Previous synods had been fairly predictable affairs, in which the prelates – dominated by conservatives – rubber-stamped the teachings of yesteryear. Francis, an Argentinian who briefly worked as a nightclub bouncer in his youth, is generally regarded as a more liberal Pope, and promised this synod would allow for bold and open debate.

But the Catholic Church is "not an organisation that can turn on a dime and change overnight", as Thomas Reese, author of Inside The Vatican, told the ABC with a degree of understatement. Indeed, Polish priest Krzysztof Charamsa? found that out the hard way when he was booted from a senior role at the Vatican after revealing he was gay and had a male partner.

It hasn't been a great month for the church, all in all. The mayor of Rome, Ignazio Marino, resigned following an expenses scandal and ongoing concern about his competence in running the city. He also took a beating for accompanying the Pope – uninvited – on a recent trip to the US. "He professes to be a Catholic and he came spontaneously," Francis told reporters. Ouch.

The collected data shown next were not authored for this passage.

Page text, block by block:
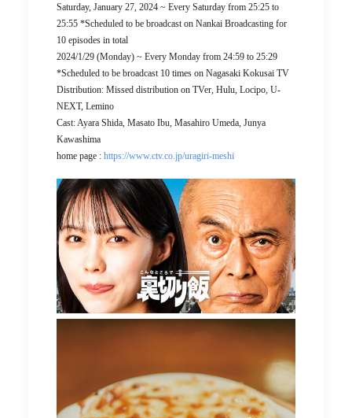
Saturday, January 27, 2024 ~ Every Saturday from 25:25 to
25:55 *Scheduled to be broadcast on Nankai Broadcasting for
10 episodes in total
2024/1/29 (Monday) ~ Every Monday from 24:59 to 25:29
*Scheduled to be broadcast 10 times on Nagasaki Kokusai TV
Distribution: Missed distribution on TVer, Hulu, Locipo, U-
NEXT, Lemino
Cast: Ayara Shida, Masato Ibu, Masahiro Umeda, Junya
Kawashima
home page : https://www.ctv.co.jp/uragiri-meshi
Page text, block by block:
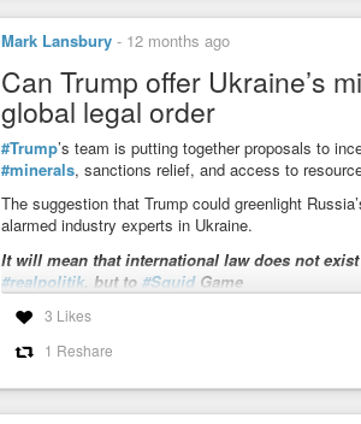
Mark Lansbury - 12 months ago
Can Trump offer Ukraine’s
global legal order
#Trump’s team is putting together proposals to
#minerals, sanctions relief, and access to
The suggestion that Trump could greenlight
alarmed industry experts in Ukraine.
It will mean that international law does not
#realpolitik, but to #SquidGame
https://kyivindependent.com/can-trump-offer-
#DictatorTrump
3 Likes
1 Reshare

The series of events seemed to culminate in the Pope issuing a broad apology at his weekly address on Wednesday. "I would like to ask for forgiveness in the name of the church for the scandals that have happened in this last period, both in Rome and at the Vatican," he told his audience, but did not get into specifics.

Where Pell and company go from here is anybody's guess. A leadership challenge seems out of the question. And with only 13 signatures from about 270 delegates, it would appear the numbers aren't quite there for a wider insurgency. The synod is due to conclude on October 25.